Department of Investigational Cancer Therapeutics, The University of Texas MD Anderson Cancer Center, Houston, TX, USA.
Cancer Services, Royal Marsden NHS Foundation Trust, London, UK.
Lancet. 2021 Mar 13;397(10278):1010-1022. doi: 10.1016/S0140-6736(20)32598-8. Epub 2020 Dec 4.
Several tumour types are responsive to immunotherapy, as shown by regulatory approvals for immune checkpoint inhibitors. However, many patients either do not respond or do not have durable clinical benefit. Thus, there is great interest in developing predictors of response to immunotherapy and rational combination therapies that can enhance efficacy by overcoming primary and acquired resistance. In this Review, we provide an assessment of immunotherapy response biomarkers that can identify patients who will benefit from monotherapy rather than from combinations. We review the rationale for combination therapy and different strategies, including combinations with chemotherapy, targeted therapy, radiation therapy, intratumoural therapies, other immunomodulators, and adaptive cell therapy, including chimeric antigen T-cell receptors and other novel T-cell receptor-based therapies. There are many combination partners in development; therefore, a programmatic approach is needed to develop a framework for biomarker-driven combination therapy selection.

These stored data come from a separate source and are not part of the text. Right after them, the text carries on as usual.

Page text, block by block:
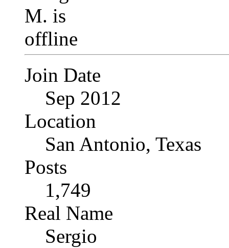
Join Date
Sep 2012
Location
San Antonio, Texas
Posts
1,749
Real Name
Sergio
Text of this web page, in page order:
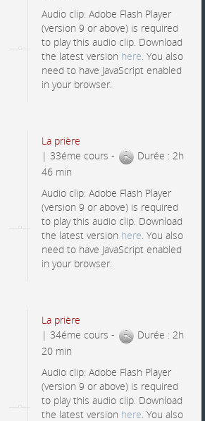
Audio clip: Adobe Flash Player
(version 9 or above) is required
to play this audio clip. Download
the latest version here. You also
need to have JavaScript enabled
in your browser.
La prière
| 33éme cours -
Durée : 2h
46 min
Audio clip: Adobe Flash Player
(version 9 or above) is required
to play this audio clip. Download
the latest version here. You also
need to have JavaScript enabled
in your browser.
La prière
| 34éme cours -
Durée : 2h
20 min
Audio clip: Adobe Flash Player
(version 9 or above) is required
to play this audio clip. Download
the latest version here. You also
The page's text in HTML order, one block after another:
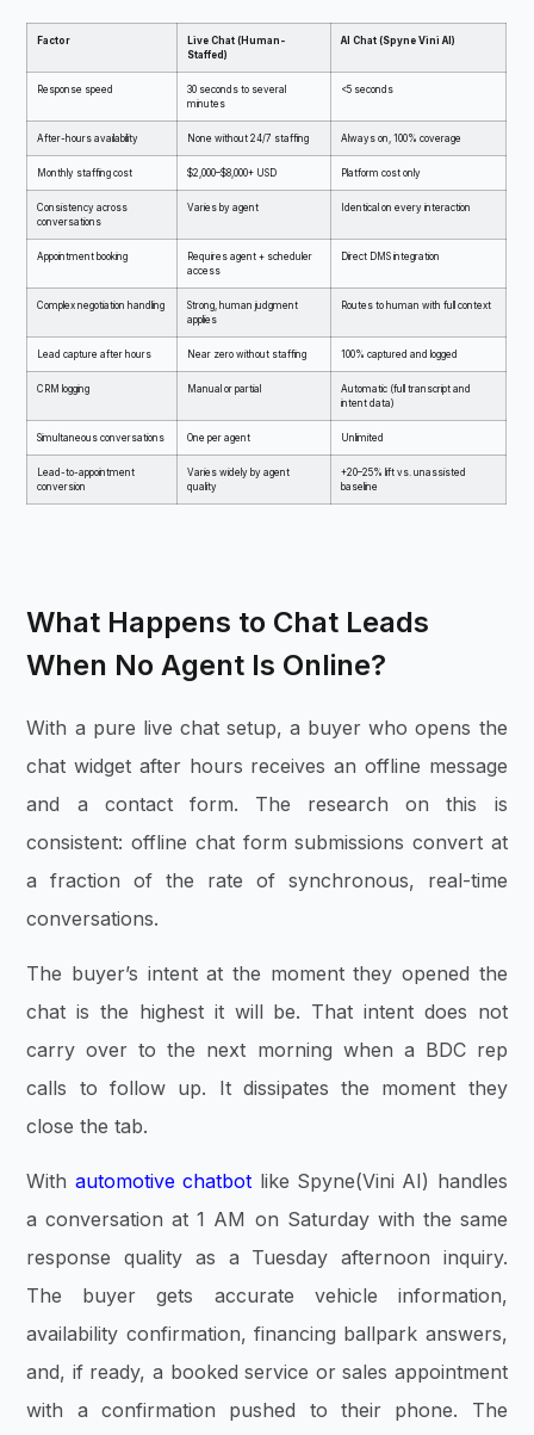
Factor
Live Chat (Human-
Staffed)
AI Chat (Spyne Vini AI)
Response speed
30 seconds to several
minutes
<5 seconds
After-hours availability None without 24/7 staffing Always on, 100% coverage
Monthly staffing cost $2,000–$8,000+ USD Platform cost only
Consistency across
conversations
Varies by agent Identical on every interaction
Appointment booking
Requires agent + scheduler
access
Direct DMS integration
Complex negotiation handling
Strong, human judgment
applies
Routes to human with full context
Lead capture after hours Near zero without staffing 100% captured and logged
CRM logging Manual or partial
Automatic (full transcript and
intent data)
Simultaneous conversations One per agent Unlimited
Lead-to-appointment
conversion
Varies widely by agent
quality
+20–25% lift vs. unassisted
baseline
What Happens to Chat Leads
When No Agent Is Online?
With a pure live chat setup, a buyer who opens the
chat widget after hours receives an offline message
and a contact form. The research on this is
consistent: offline chat form submissions convert at
a fraction of the rate of synchronous, real-time
conversations.
The buyer’s intent at the moment they opened the
chat is the highest it will be. That intent does not
carry over to the next morning when a BDC rep
calls to follow up. It dissipates the moment they
close the tab.
With automotive chatbot like Spyne(Vini AI) handles
a conversation at 1 AM on Saturday with the same
response quality as a Tuesday afternoon inquiry.
The buyer gets accurate vehicle information,
availability confirmation, financing ballpark answers,
and, if ready, a booked service or sales appointment
with a confirmation pushed to their phone. The
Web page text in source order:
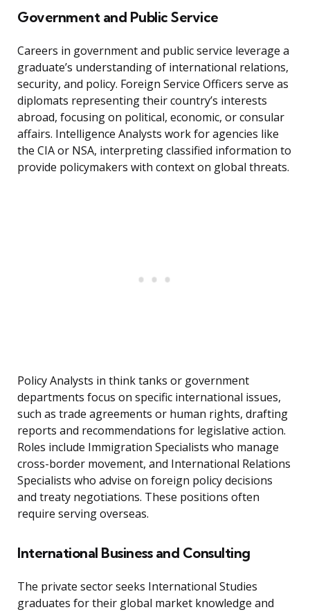
Government and Public Service
Careers in government and public service leverage a
graduate’s understanding of international relations,
security, and policy. Foreign Service Officers serve as
diplomats representing their country’s interests
abroad, focusing on political, economic, or consular
affairs. Intelligence Analysts work for agencies like
the CIA or NSA, interpreting classified information to
provide policymakers with context on global threats.
Policy Analysts in think tanks or government
departments focus on specific international issues,
such as trade agreements or human rights, drafting
reports and recommendations for legislative action.
Roles include Immigration Specialists who manage
cross-border movement, and International Relations
Specialists who advise on foreign policy decisions
and treaty negotiations. These positions often
require serving overseas.
International Business and Consulting
The private sector seeks International Studies
graduates for their global market knowledge and
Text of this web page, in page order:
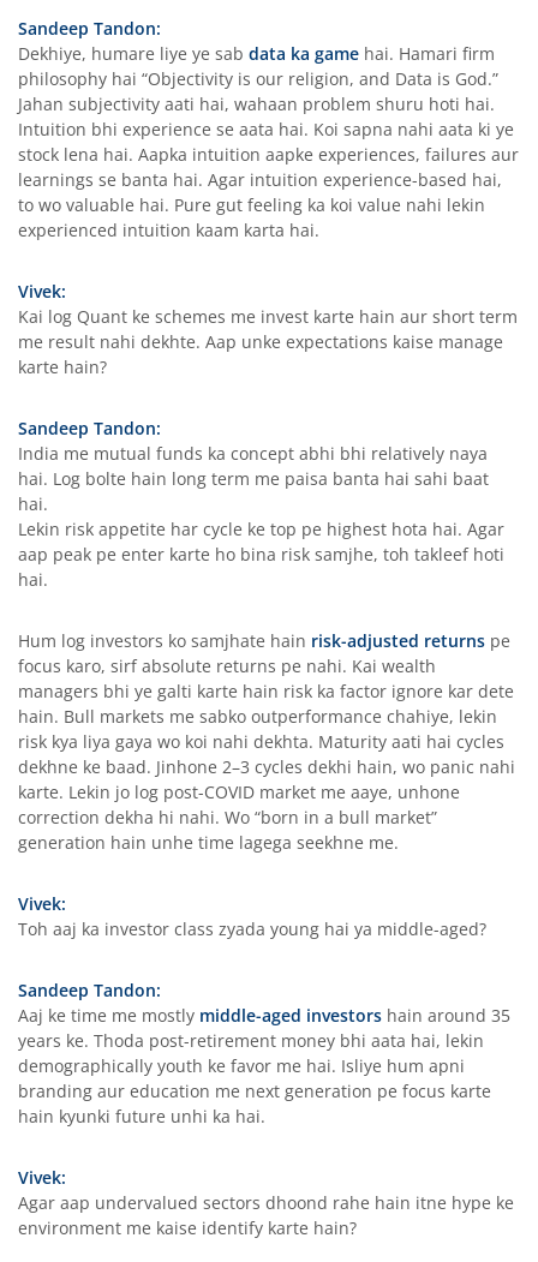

几种肿瘤类型对免疫疗法有反应,这从免疫检查点抑制剂的监管批准中可以看出。然而,许多患者要么没有反应,要么没有持久的临床获益。因此,人们非常关注开发免疫疗法反应的预测因子和合理的联合疗法,通过克服原发性和获得性耐药来提高疗效。在这篇综述中,我们评估了免疫疗法反应的生物标志物,可以识别出将从单药治疗而不是联合治疗中获益的患者。我们回顾了联合治疗的基本原理和不同策略,包括与化疗、靶向治疗、放射治疗、肿瘤内治疗、其他免疫调节剂以及适应性细胞治疗(包括嵌合抗原 T 细胞受体和其他新型基于 T 细胞受体的疗法)的联合。有许多联合治疗药物正在开发中;因此,需要采用程序化方法来制定基于生物标志物的联合治疗选择框架。